David Weinberger has a long and insightful post in which he declares that anonymity should be the default in the construction of new digital identity solutions. And, because several of the leading ID systems now in development function as interoperable platforms, he fears that this principle will not prevail:
My fear is that we are in the process of building a new platform for identity in order to address some specific problems. We will create a system that, like packaged software, has defaults built in. The most important defaults in this case will not be the ones explicitly built into the system by the software designers. The most important defaults will be set by the contingencies of an economic marketplace that does not particularly value anonymity, privacy, dissent, social role playing, the exploration of what one is ashamed of, and the pure delight of wearing masks in public. Economics will drive the social norms away from the social values emerging. That is my fear.

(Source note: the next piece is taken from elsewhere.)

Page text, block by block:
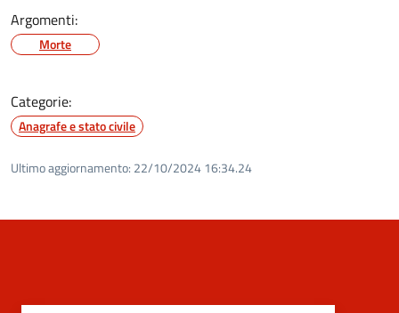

David also links to comment all over the techie blogoshphere on this and related threads, including thoughts from several identity gurus, including Ben Laurie, Kim Cameron, and Eric Norlin (both here and here). Follow the trackbacks and there are even more posts.
As I have discovered repeatedly when navigating the digital ID/anonymity space, this discourse quickly gets bogged down in a thicket of definitional quibbling and cross-talk about first principles. The posts linked above exhibit some of these pathologies. Nevertheless, taken together they are a thought-provoking thread.
I was especially taken with a distinction drawn by Tom Maddox (accompanied by still more links!) between anonymity and pseudonymity. I think Dave Kearns makes the same point but calls the result “privacy.” By whatever name, this is similar to arguments I have made at Berkman and elsewhere. I think the most effective preservation of control over your “digital person” is probably to split that person into a few different digital identities, each reserved for different functions. The tricks will be to see how the defaults work:
- Will the various digital identity platforms coming down the pike make splitting the self easy for the average internet user who wants that sort of unlinkability but whose time constraints and technical prowess make it hard?
- Will nontechnical factors permit such pseudonymity — that is, will Bigstore.com accept a pseudonymous customer when they have the ability to demand a verified and detailed digital identity?
That circles right back to David’s original point about anonymity as the default position and the way that building a digital identity platform may undermine that principle. As usual, it seems like Dr. Weinberger has it about right.